Judicial Watch: Fauci Agency Records Show China Failed to Provide Key COVID Info
(Washington, DC) – Judicial Watch announced today that it received 90 pages of records from the Department of Health and Human Services (HHS) that show the State Department and Dr. Anthony Fauci’s agency, the U.S. National Institute of Allergy and Infectious Diseases (NIAID), knew immediately in January 2020 that China was withholding COVID data, which was hindering risk assessment and response by public health officials.
The records also show that, nearly two years before the coronavirus outbreak, the U.S. National Institutes of Health (NIH) sent “experts” from the NIH-supported P4 lab at the University of Texas Medical Branch to train Wuhan Institute of Virology lab technicians in lab management and maintenance due to the Wuhan lab’s shortage of trained staff.

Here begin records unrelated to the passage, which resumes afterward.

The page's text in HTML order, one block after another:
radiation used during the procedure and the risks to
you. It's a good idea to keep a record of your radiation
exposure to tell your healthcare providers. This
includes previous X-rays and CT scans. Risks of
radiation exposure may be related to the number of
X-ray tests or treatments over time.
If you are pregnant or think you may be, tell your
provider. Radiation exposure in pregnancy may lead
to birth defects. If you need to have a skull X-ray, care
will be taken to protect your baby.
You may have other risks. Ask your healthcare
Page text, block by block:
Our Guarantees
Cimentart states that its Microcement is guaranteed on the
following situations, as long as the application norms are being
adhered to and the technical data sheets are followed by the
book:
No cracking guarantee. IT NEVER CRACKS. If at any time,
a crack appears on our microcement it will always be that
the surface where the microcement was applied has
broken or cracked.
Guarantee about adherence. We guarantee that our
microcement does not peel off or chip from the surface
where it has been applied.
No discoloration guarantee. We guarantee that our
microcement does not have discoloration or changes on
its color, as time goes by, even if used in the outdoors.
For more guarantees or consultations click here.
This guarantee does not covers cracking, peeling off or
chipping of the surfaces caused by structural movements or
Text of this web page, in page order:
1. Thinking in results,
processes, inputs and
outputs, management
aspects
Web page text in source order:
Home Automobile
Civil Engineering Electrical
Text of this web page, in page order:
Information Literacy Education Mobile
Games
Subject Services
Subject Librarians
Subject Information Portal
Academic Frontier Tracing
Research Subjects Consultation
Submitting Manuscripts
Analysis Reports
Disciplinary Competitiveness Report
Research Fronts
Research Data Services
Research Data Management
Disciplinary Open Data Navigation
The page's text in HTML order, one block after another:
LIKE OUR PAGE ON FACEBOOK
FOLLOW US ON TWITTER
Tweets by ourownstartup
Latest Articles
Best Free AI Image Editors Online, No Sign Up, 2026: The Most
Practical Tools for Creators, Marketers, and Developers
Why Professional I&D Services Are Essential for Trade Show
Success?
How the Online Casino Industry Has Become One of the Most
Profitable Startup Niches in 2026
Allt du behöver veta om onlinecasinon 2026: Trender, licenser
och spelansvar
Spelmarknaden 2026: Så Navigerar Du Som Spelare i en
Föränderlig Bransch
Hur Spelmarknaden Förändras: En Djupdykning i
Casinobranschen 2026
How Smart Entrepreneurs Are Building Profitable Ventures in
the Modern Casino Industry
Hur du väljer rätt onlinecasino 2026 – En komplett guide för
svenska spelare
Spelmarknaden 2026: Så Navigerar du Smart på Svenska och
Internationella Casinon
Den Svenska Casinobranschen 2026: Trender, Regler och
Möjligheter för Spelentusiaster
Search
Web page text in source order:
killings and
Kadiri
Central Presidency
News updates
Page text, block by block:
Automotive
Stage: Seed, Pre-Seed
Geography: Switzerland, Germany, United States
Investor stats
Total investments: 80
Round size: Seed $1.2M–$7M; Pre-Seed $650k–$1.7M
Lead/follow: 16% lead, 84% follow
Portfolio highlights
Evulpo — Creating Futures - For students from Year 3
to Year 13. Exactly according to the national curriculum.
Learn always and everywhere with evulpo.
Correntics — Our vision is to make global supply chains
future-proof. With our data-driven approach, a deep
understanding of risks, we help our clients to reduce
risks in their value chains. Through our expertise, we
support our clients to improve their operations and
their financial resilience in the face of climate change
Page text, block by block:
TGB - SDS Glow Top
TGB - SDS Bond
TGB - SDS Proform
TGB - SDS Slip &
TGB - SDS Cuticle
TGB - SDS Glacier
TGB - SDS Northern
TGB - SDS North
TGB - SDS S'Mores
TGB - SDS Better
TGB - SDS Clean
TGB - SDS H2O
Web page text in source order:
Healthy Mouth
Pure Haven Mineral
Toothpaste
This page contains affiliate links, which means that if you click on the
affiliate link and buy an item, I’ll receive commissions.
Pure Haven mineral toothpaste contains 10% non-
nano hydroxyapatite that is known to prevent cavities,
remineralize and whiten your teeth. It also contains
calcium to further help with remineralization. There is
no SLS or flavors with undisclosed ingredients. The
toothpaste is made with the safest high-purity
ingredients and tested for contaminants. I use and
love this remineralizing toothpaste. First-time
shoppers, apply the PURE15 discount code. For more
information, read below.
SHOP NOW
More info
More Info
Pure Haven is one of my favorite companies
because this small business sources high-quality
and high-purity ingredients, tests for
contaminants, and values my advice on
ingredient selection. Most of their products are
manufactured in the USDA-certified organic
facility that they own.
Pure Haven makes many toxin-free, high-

The same April 2018 cable noted that an official from EcoHealth Alliance “plans to visit Wuhan to meet with Shi [Zhengli],”
The records were obtained by Judicial Watch through a Freedom of Information Act (FOIA) lawsuit for records of communications, contracts and agreements with the Wuhan Institute of Virology (Judicial Watch, Inc. v. U.S. Department of Health and Human Services (No. 1:21-cv-00696)). The lawsuit specifically sought records about NIH grants that benefitted the Wuhan Institute of Virology.
The novel coronavirus outbreak began in Wuhan, China, in December 2019.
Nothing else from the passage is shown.